**Raw data:**
————————

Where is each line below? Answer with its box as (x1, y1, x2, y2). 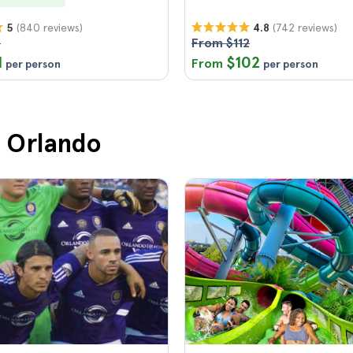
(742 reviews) (273, 20, 337, 34)
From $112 (191, 35, 250, 50)
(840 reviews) (17, 20, 83, 34)
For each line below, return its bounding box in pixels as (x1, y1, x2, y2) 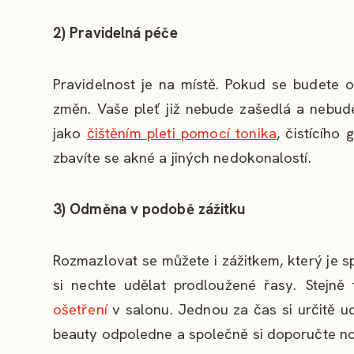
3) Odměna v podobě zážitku (53, 198, 246, 219)
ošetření (53, 299, 107, 319)
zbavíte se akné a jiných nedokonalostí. (53, 147, 311, 168)
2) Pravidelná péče (53, 22, 178, 43)
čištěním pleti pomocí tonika (86, 122, 277, 143)
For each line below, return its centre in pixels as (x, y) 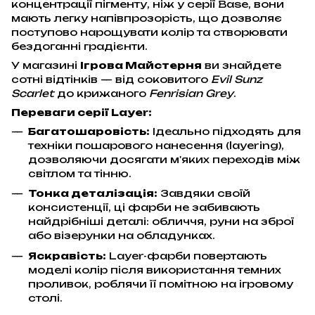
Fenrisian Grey (191, 93)
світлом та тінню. (80, 173)
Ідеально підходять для (225, 131)
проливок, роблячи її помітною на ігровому (161, 283)
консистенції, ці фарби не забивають (144, 207)
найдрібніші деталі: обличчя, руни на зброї (161, 221)
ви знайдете (242, 65)
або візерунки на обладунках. (122, 236)
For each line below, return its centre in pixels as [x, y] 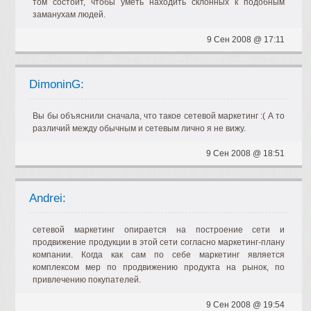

————————

**What the task requires:** Repeat the listing in full and exactly. Leave any pictures out.

**Answer section:**
Where is each line below? Answer with its box as (x1, y1, x2, y2). 
(742 reviews) (273, 20, 337, 34)
From $112 (191, 35, 250, 50)
(840 reviews) (17, 20, 83, 34)
For each line below, return its bounding box in pixels as (x1, y1, x2, y2) 
3) Odměna v podobě zážitku (53, 198, 246, 219)
ošetření (53, 299, 107, 319)
zbavíte se akné a jiných nedokonalostí. (53, 147, 311, 168)
2) Pravidelná péče (53, 22, 178, 43)
čištěním pleti pomocí tonika (86, 122, 277, 143)
For each line below, return its centre in pixels as (x, y) 
Fenrisian Grey (191, 93)
світлом та тінню. (80, 173)
Ідеально підходять для (225, 131)
проливок, роблячи її помітною на ігровому (161, 283)
консистенції, ці фарби не забивають (144, 207)
найдрібніші деталі: обличчя, руни на зброї (161, 221)
ви знайдете (242, 65)
або візерунки на обладунках. (122, 236)
For each line below, return its centre in pixels as [x, y] 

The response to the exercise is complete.